Хорошие манеры Юлиана, его благородный и рассудительный вид понравились магу. На лице чистейшего северянина, коих охранник не видал уже с пару десятков лет, царила порядочность, та самая, чистая, которую подделать — дело трудное. Тем более, к Нактидию частенько захаживали вельможи из прочих городов, и даже королевств. Не найдя причин для отказа, мужчина уже собрался махнуть стражникам-нагам, чтобы один из них проводил гостей до банкира. Да и позади, к калитке, уже волочилась груженная помидорами, перцем и цуккини подвода, которую следовало проверить и пропустить.
Однако тут Вицеллий, доселе молчавший, показательно расстегнул плащ, снял его изящным жестом, обнажив красную пелерину, и вышел вперед.
— Эй, ты! Тебе что непонятно, человек? Отворяй врата!
Маг от такого грубого обращения вскинул мохнатые брови и, кряхтя, уставился на хамоватого Вицеллия.
— Золотой Город указом короля закрыт. Я вправе задавать вам любые вопросы, которые сочту нужными. И я же решаю, пускать вас или нет.
— Прошу извинить моего отца.
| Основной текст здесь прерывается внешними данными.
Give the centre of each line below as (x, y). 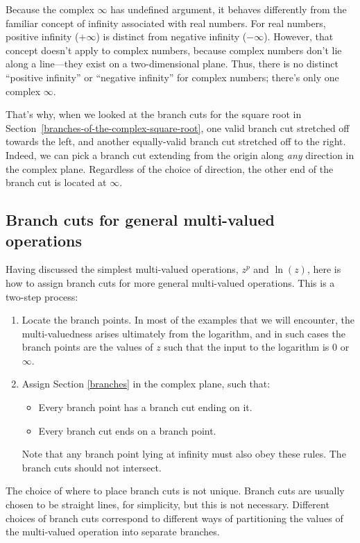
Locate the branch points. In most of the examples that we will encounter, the (188, 320)
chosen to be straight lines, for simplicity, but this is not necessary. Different (168, 504)
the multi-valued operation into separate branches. (113, 532)
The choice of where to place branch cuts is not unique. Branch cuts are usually (175, 491)
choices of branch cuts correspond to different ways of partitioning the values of (174, 518)
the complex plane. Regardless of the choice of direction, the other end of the (170, 168)
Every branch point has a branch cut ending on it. (145, 407)
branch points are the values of (87, 347)
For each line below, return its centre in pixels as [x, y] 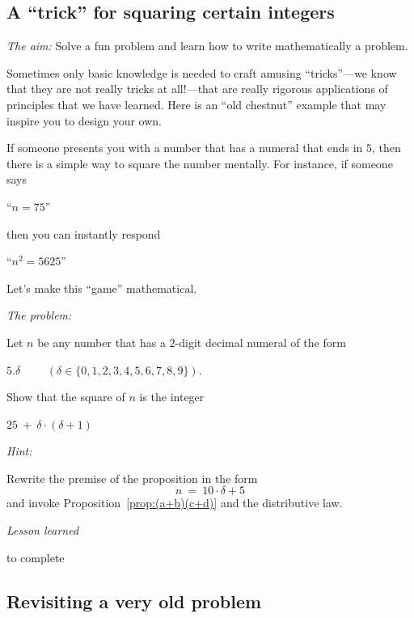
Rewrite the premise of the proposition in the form [132, 478]
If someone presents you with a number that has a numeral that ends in [185, 148]
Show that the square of [66, 397]
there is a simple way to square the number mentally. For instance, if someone [200, 163]
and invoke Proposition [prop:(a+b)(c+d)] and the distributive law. [175, 503]
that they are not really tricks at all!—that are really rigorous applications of [197, 89]
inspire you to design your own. [84, 120]
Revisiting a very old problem [134, 601]
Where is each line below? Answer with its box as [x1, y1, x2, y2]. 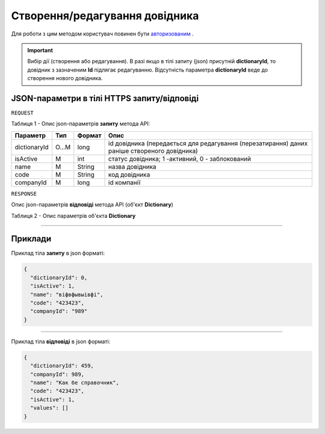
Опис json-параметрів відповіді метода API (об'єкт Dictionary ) [11, 201, 174, 208]
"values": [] [30, 405, 69, 412]
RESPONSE [11, 190, 37, 197]
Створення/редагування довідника [11, 9, 199, 22]
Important [27, 46, 54, 54]
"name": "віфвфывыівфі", [30, 291, 104, 298]
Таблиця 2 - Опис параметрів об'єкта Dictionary [11, 212, 136, 219]
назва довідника [108, 163, 156, 171]
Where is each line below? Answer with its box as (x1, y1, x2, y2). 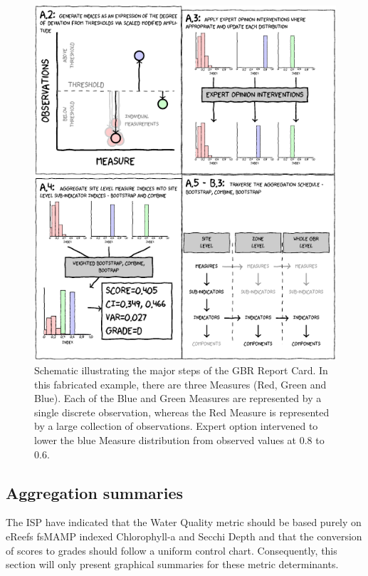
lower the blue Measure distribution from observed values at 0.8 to (34, 433, 325, 448)
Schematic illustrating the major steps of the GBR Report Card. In (34, 363, 328, 378)
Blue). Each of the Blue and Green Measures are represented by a (34, 391, 322, 406)
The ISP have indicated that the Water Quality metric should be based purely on (6, 515, 362, 530)
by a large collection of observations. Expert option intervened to (34, 418, 318, 433)
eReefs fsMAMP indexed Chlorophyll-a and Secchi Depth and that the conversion (6, 529, 362, 544)
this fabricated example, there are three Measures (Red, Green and (34, 376, 327, 391)
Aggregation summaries (6, 481, 184, 503)
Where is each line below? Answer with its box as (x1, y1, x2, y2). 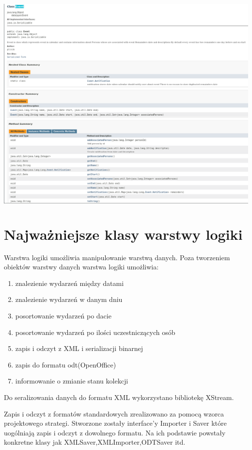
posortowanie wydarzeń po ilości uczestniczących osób (15, 327, 175, 337)
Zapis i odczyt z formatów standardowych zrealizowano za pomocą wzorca (4, 408, 224, 418)
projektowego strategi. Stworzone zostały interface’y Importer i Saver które (4, 418, 227, 428)
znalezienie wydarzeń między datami (15, 278, 124, 288)
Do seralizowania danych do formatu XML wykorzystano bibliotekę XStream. (4, 392, 234, 402)
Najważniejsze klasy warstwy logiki (4, 224, 243, 244)
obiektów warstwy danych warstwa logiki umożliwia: (4, 262, 159, 272)
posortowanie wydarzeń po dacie (15, 311, 111, 321)
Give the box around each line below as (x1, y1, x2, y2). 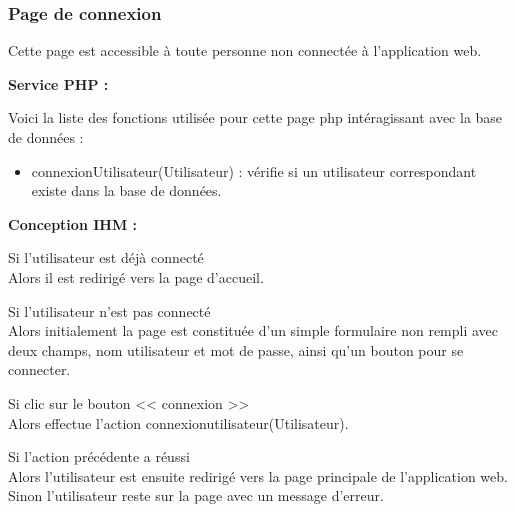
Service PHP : (8, 73, 109, 94)
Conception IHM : (8, 213, 138, 234)
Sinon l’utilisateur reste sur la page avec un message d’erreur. (8, 485, 384, 506)
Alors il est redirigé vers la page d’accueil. (8, 266, 264, 287)
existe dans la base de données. (31, 180, 222, 201)
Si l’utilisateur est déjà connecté (8, 247, 204, 268)
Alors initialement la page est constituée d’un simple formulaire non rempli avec (8, 320, 499, 341)
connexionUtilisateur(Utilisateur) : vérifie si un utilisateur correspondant (31, 160, 477, 181)
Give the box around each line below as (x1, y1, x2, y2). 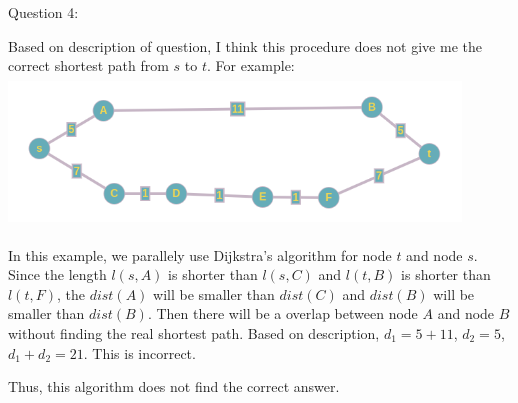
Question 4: (8, 2, 79, 22)
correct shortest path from (8, 55, 169, 76)
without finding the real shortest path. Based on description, (8, 322, 380, 343)
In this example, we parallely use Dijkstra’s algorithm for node (8, 244, 392, 265)
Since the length (8, 264, 107, 285)
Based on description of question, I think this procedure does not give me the (8, 35, 482, 56)
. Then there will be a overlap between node (147, 303, 418, 324)
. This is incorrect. (83, 342, 196, 363)
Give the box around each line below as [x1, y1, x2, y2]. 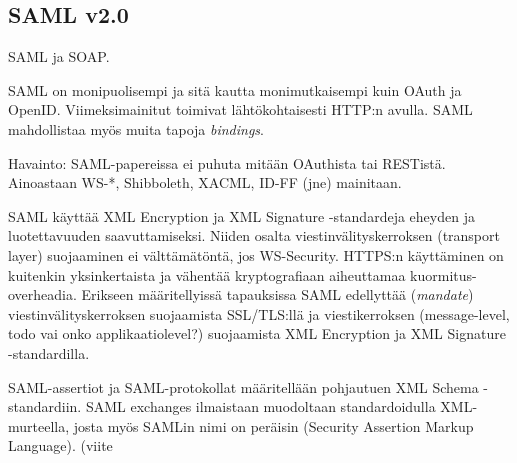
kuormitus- [410, 264, 477, 285]
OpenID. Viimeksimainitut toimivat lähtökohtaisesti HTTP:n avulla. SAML [8, 99, 473, 120]
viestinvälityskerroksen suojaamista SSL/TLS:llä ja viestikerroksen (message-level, [8, 303, 510, 324]
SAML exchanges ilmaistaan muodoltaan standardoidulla [85, 396, 436, 417]
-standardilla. [8, 342, 90, 363]
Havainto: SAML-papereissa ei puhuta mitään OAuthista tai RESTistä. [8, 152, 446, 173]
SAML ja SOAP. [8, 46, 110, 67]
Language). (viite [8, 435, 113, 456]
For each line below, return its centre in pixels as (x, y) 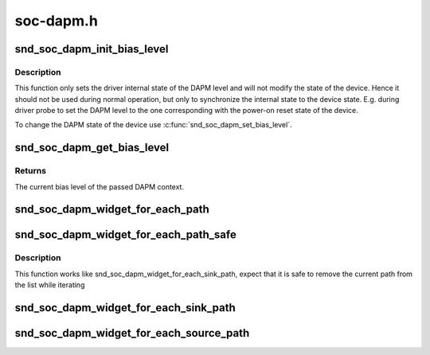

На старости лет он стал бестактен и невыносим, но я побоялся оставить его без присмотра, — Юлиан метнул гневный взгляд на учителя, схватил того за плечо и отвел назад. — Отец, пожалуйста, не вмешивайтесь.
Затем граф в улыбке обернулся к магу и виновато развел руками, мол, отец, что с него взять. Но Вицеллий обошел Юлиана по дуге и снова демонстративно поправил алую пелерину. Маг с нахмуренным взглядом смотрел то на веномансера, то на накидку, и морщил и чесал лоб.